Historians of Africa have effectively used Koelle’s remarkable work. He was a careful scholar. He expressed his reservations about the reliability of his informants, pointing out that he interviewed them in English during the early 1850s. Most of them had been recaptured by British anti-slave trade ships and brought to Sierra Leone decades before. Among the six Igbo he interviewed, four had been in Sierra Leone for thirty years, one for twenty-four years, and one for eleven years after he was kidnapped from his home at the age of three. When Koelle wrote that the Igbo he interviewed had “lost their general national name,” he implied that they previously had one.18
From this single ambiguous statement made late in the slave-trading era, transcendent conclusions have been drawn about all Africans throughout the Americas: for example, that all Africans were so isolated and immobilized that they were unaware that there were other Africans who were different from themselves. Therefore, terms for African ethnicities appearing in American documents arose not in Africa but rather in the Americas after slaves were first exposed to Africans unlike themselves. Maybe they called themselves something else. Maybe they did not fully understand their interrogators, or their interrogators did not fully understand them. Perhaps they could not remember too well. A word is an imperfect representation of reality. Regardless of which word they did or did not use to identify themselves in the past, it did not prevent them from considering themselves an internally related group different from others. In any case, Koelle’s statement should not be extrapolated backward in time and to all African ethnicities. David Northrup has stated: “Some other ‘nations’ in Sierra Leone shared a common language. Speakers of the various dialects of Efik (‘Calabar’ in Sierra Leone), Hausa, Fulbe, Akan (‘Kronmantee’) of the Gold Coast, or Wolof came to use language as a way of distinguishing themselves from other Africans in Sierra Leone, even though no such national consciousness or political unity existed in their homelands.” 19 This is a very broad generalization indeed. For example, the Wolof lived in developed, hierarchical states for many centuries before the Atlantic slave trade began and certainly identified themselves through common descent, history, law, politics, culture, and religion as well as language.

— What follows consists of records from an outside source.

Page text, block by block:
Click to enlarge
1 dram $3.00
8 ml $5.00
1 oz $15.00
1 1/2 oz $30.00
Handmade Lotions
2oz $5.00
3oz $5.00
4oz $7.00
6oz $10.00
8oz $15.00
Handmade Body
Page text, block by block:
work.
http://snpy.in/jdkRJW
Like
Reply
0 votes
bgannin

By the mid-nineteenth century, the designation “Igbo” might have had more shame attached to it than in earlier times, when it was less clearly identified with “slave.” The designation “Igbo” was recognized by Africans as well as by Europeans long before the mid-nineteenth century, including by Alonso de Sandoval in 1627. Sandoval did not discuss either numbers or percentages of African ethnicities arriving in Cartagena de Indias. Some of Sandoval’s information about Africa and African ethnicities was obtained from reports and studies, mainly by Portuguese and Spanish missionaries stationed in Africa. He does not always make clear which Africans he encountered in Cartagena de Indias and which he obtained information about from other sources. Although the vast majority of ethnicities he discussed were probably brought to the Americas, some of them may never have been brought at all. Nor can we assume that each ethnicity he mentioned was brought over in the same proportions. In any case, Sandoval obviously was writing well before any significant number of African slaves arrived anywhere in the British colonies.20
Nevertheless, some historians have concluded that the Igbo identified only with their regions or villages and had no broader identity before they were brought to the Americas, where the Igbo ethnic identity arose. This shaky conclusion is then extrapolated to all Africans throughout the Americas at all times and places. The Igbo were not as isolated as many historians claim. Their “state” system and social organization did not conform to what Western scholars steeped in broad sociological constructions and delusions of progress have looked for. It was not a weak, highly fragmented system. “Segmented” would be a better word.21 Interviews of Igbo at Freetown during the nineteenth century indicate that the “production” of slaves there involved a high level of kidnapping of individuals, condemnation of “criminals” to slavery, and raiding among villages.22 Large-scale warfare in the course of empire building was less common than in some other regions of Africa. But the likelihood that Africans were isolated and immobilized in regions where the transatlantic slave trade was active is slim. Ancient trade routes proliferated throughout Africa long before the Atlantic slave trade began.23 Extensive trade networks over land, sea, lagoons, and rivers, mutual conquest and empire building, and a normal process of creolization in Africa had long exposed Africans to many peoples besides their own. It is reasonable to generalize Boubacar Barry’s description of the peaceful interactions and inter-penetrations among African ethnicities long before the transatlantic slave trade began. After it began, warfare, capture, and displacement of populations through flight and famine were endemic to the process of “producing” slaves.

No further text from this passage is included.